Results in Excel 2003 and in later versions of Excel
The procedure that is used in Excel 2003 and in later versions of Excel uses a two-pass process through the data. First, the sums of X's and Y's and the count of the number of observations in each array are computed, and from these, the means (averages) of X and Y observations can be computed. Then, on the second pass,
- the squared difference between each X and the X mean is found and these squared differences are summed,
- the squared difference between each Y and the Y mean is found and these squared differences are summed, and
- the products (X – X mean) * (Y – Y mean) are found for each pair of data points and summed.

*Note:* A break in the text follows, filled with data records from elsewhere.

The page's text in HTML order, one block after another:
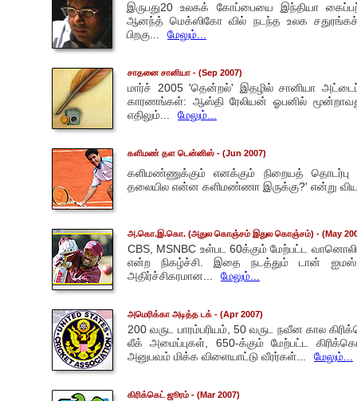
இருபது20 உலகக் கோப்பையை இந்தியா
ஆனந்த் மெக்ஸிகோ வில் நடந்த உலக சதுரங்கச்
பிறகு...
மேலும்...
சாதனை சானியா - (Sep 2007)
மார்ச் 2005 'தென்றல்' இதழில் சானியா
காரணங்கள்: ஆஸ்தி ரேலியன் ஓபனில்
எதிலும்...
மேலும்...
களிமண் தள டென்னிஸ் - (Jun 2007)
களிமண்ணுக்கும் எனக்கும் நிறையத் தொடர்பு
தலையில என்ன களிமண்ணா இருக்கு?' என்று
அ.கொ.இ.கொ. (அதுல கொஞ்சம் இதுல கொஞ்சம்) - (May
CBS, MSNBC உள்பட 60க்கும் மேற்பட்ட
என்ற நிகழ்ச்சி. இதை நடத்தும் டான்
அதிர்ச்சிகரமான...
மேலும்...
அமெரிக்கா அடித்த டக் - (Apr 2007)
200 வருட பாரம்பரியம், 50 வருட நவீன கால
லீக் அமைப்புகள், 650-க்கும் மேற்பட்ட
அனுபவம் மிக்க விளையாட்டு வீரர்கள்...
மேலும்...
கிரிக்கெட் ஜூரம் - (Mar 2007)
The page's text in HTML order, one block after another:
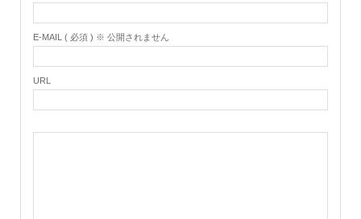
E-MAIL ( 必須 ) ※ 公開されません
URL
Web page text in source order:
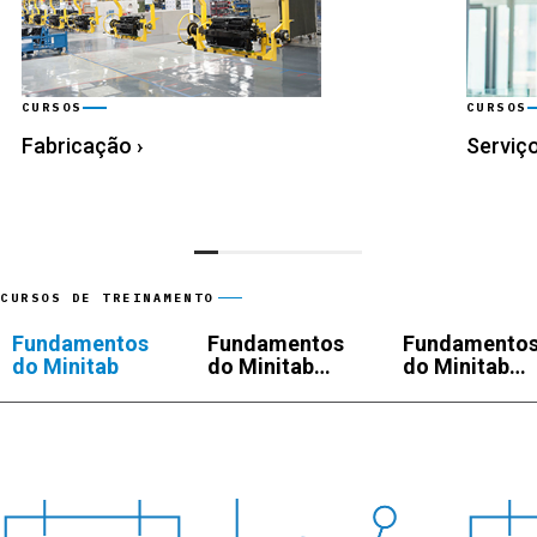
CURSOS
Fabricação ›
CURSOS
CURSOS DE TREINAMENTO
Fundamentos
do Minitab
Fundamentos
do Minitab
do Minitab
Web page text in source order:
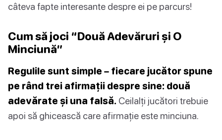
câteva fapte interesante despre ei pe parcurs!
Cum să joci “Două Adevăruri și O
Minciună”
Regulile sunt simple – fiecare jucător spune
pe rând trei afirmații despre sine: două
adevărate și una falsă. Ceilalți jucători trebuie
apoi să ghicească care afirmație este minciuna.
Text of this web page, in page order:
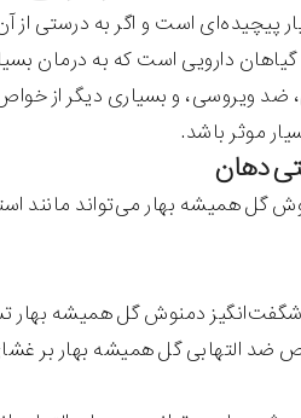
پیچیده‌ای است و اگر به درستی از
گیاهان دارویی است که به درمان
ضد ویروسی، و بسیاری دیگر از
موثر باشد.
گل همیشه بهار ‌می‌تواند مانند
شگفت‌انگیز دمنوش گل همیشه بهار
ضد التهابی گل همیشه بهار بر

STEYX is then computed by using the formula in the Help file for STEYX in Excel 2003 and in later versions of Excel. Notice that none of these three sums is affected by adding a constant to each X value, because that same value is added to the X mean. In the numeric examples, even with a high power of 10 in cell D3, these three sums are not affected, and the results of the second pass are independent of the entry in cell D3. Therefore, the results in Excel 2003 and in later versions of Excel are more stable numerically.
Replacing a one-pass approach by a two-pass approach guarantees better numeric performance of STEYX in Excel 2003 and in later versions of Excel. The results in Excel 2003 and in later versions of Excel will never be less accurate than the results in earlier versions.

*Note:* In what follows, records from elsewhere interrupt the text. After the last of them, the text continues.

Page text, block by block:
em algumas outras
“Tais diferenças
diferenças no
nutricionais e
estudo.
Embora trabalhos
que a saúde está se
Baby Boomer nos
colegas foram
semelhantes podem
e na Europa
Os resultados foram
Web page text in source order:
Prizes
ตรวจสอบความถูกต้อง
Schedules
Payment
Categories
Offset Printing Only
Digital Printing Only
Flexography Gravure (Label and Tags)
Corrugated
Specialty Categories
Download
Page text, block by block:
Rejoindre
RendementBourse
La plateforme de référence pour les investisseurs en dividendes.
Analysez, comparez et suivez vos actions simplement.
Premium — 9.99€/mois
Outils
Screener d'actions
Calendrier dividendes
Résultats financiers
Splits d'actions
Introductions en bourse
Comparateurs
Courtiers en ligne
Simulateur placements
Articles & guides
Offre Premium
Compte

In most practical examples, however, you are not likely to see a difference between the results in later versions of Excel and the results in earlier versions of Excel. This is because typical data is unlikely to exhibit the kind of unusual behavior that this experiment illustrates. Numeric instability is most likely to appear in earlier versions of Excel when data contains a high number of significant digits combined with relatively little variation between data values.

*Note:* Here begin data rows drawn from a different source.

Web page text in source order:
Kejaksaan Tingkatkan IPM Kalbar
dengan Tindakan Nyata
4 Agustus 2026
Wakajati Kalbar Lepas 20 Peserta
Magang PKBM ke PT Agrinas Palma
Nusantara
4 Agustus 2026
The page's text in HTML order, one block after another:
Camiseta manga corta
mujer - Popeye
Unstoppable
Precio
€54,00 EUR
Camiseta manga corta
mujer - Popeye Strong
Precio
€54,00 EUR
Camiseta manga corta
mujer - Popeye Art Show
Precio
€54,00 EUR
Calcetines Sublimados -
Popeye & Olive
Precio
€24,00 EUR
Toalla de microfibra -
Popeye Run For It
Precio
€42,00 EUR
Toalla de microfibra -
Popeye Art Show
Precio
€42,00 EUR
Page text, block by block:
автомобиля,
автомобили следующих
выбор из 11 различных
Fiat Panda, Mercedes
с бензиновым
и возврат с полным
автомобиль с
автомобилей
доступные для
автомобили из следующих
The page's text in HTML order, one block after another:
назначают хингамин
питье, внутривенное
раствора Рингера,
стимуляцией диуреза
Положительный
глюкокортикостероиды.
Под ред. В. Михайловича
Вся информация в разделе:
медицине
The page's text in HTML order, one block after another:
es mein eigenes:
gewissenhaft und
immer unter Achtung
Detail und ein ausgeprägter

The procedure of finding the sum of squared deviations about a sample mean by
- finding the sample mean,
- computing each squared deviation, and
- summing the squared deviations
is more accurate than the alternative procedure. This procedure is frequently named the "calculator formula" because it was suitable for use of a calculator on a small number of data points. The calculator formula uses the following procedures:
- Find the sum of squares of all observations, the sample size, and the sum of all observations.
- Compute the sum of squares of all observations minus ((sum of all observations)^2)/sample size).
There are many other functions that have been improved for Excel 2003 and for later versions of Excel. These functions were improved by replacing the one-pass procedure with the two-pass procedure that finds the sample mean on the first pass and computes the sum of squared deviations about the sample mean on the second pass.
Functions that have been improved in this way for Excel 2003 and for later versions of Excel include the following functions:
Similar improvements were made in each of the three Analysis of Variance tools in the Analysis ToolPak.